Arundhati Roy: Yeah. It needs the war but it needs to keep this smiling benign mask of democracy. So, it offers talks on the one hand and undermines it on the other.
Karan Thapar: But even if you accept this strange theory that the government is Janus-faced, two-faced, why would it destroy that mask by killing Azad? Why would it destroy itself?
Arundhati Roy: Because if you look at what was happening, Azad was beginning to sound dangerously reasonable.
Karan Thapar: To whom?
Arundhati Roy: To all of us.
Karan Thapar: On the basis of one interview to The Hindu, you have come to the conclusion about Azad sounding reasonable?
Arundhati Roy: Come on Karan, we all know about Azad. He has been around for years. He has written a lot.
Karan Thapar: You may but people surely don’t. To them, Azad is a mystery.
Arundhati Roy: No, not at all.

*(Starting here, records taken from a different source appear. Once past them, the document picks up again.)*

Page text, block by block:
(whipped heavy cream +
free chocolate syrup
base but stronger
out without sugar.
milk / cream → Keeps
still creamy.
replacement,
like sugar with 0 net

For example, the piece that he wrote in Outlook, it was published after his death but it was sent around before.
Karan Thapar: But even if one accepts your theory that the government killed Azad because he was beginning to sound and look reasonable, that would only have made him a credible interlocutor and fit in better into their mask. Surely, that in a sense makes it even more ridiculously contradictory to kill him.

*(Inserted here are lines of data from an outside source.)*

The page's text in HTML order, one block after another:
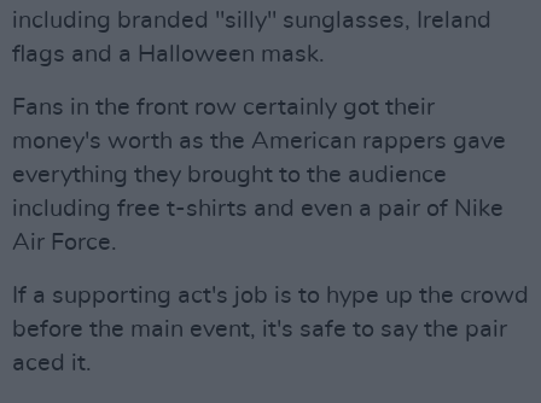
including branded "silly" sunglasses, Ireland
flags and a Halloween mask.
Fans in the front row certainly got their
money's worth as the American rappers gave
everything they brought to the audience
including free t-shirts and even a pair of Nike
Air Force.
If a supporting act's job is to hype up the crowd
before the main event, it's safe to say the pair
aced it.

Arundhati Roy: Why would it be. Let’s say there are two sides at war, there are more than two but everyone wants to make it binary so, for the sake of argument, accept it. When one side sends an envoy and the other side kills them, what does it mean? That one side does not want peace. That’s what it means. That’s a reasonable assumption.

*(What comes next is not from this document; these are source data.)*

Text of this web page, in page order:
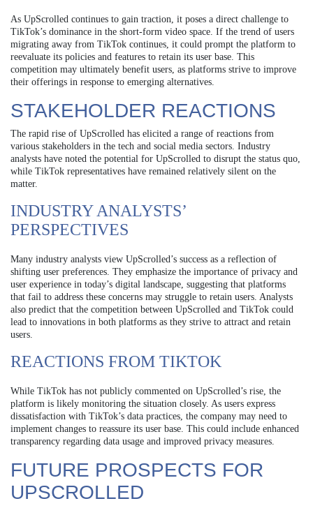
As UpScrolled continues to gain traction, it poses a direct challenge to
TikTok’s dominance in the short-form video space. If the trend of users
migrating away from TikTok continues, it could prompt the platform to
reevaluate its policies and features to retain its user base. This
competition may ultimately benefit users, as platforms strive to improve
their offerings in response to emerging alternatives.
STAKEHOLDER REACTIONS
The rapid rise of UpScrolled has elicited a range of reactions from
various stakeholders in the tech and social media sectors. Industry
analysts have noted the potential for UpScrolled to disrupt the status quo,
while TikTok representatives have remained relatively silent on the
matter.
INDUSTRY ANALYSTS’
PERSPECTIVES
Many industry analysts view UpScrolled’s success as a reflection of
shifting user preferences. They emphasize the importance of privacy and
user experience in today’s digital landscape, suggesting that platforms
that fail to address these concerns may struggle to retain users. Analysts
also predict that the competition between UpScrolled and TikTok could
lead to innovations in both platforms as they strive to attract and retain
users.
REACTIONS FROM TIKTOK
While TikTok has not publicly commented on UpScrolled’s rise, the
platform is likely monitoring the situation closely. As users express
dissatisfaction with TikTok’s data practices, the company may need to
implement changes to reassure its user base. This could include enhanced
transparency regarding data usage and improved privacy measures.
FUTURE PROSPECTS FOR
UPSCROLLED

Karan Thapar: So this is a duplicitous government?
Arundhati Roy: Absolutely.
Karan Thapar: In which case, let me come to the critical issue which I want to discuss. What are the prospects of talks? The government has repeatedly said that it would be willing to talk provided the Maoists abjure violence, not even asking the Maoists to lay down arms, and many people believe that that’s a reasonable and perhaps, even a generous offer. How do you view the government’s position on talks?
Arundhati Roy: I think that if you were to go down to those forests and see what’s going on, when you have these two hundred thousand paramilitaries patrolling the tribal villages, the cordon and search operations are on, the killings are on, the siege is on, what do you mean to abjure violence? If you say that there should be a ceasefire, mutual ceasefire, which is I think the most reasonable thing, then we can be talking. But if you say you should abjure violence, what does that mean?
Karan Thapar: So one sided abjuring of violence is not what you think will be acceptable, but a mutual ceasefire on both sides?
Arundhati Roy: I think it’s absolutely urgent that there should be a ceasefire on both sides.
Karan Thapar: Simultaneous?
Arundhati Roy: Yes. The government reports have said that these MoUs should be re-examined. Chidambaram himself promised in an interview that he would freeze them. Why doesn’t he do that?
Karan Thapar: He is probably waiting for a sign from the Maoists that they will respond. He doesn’t want to do it unilaterally.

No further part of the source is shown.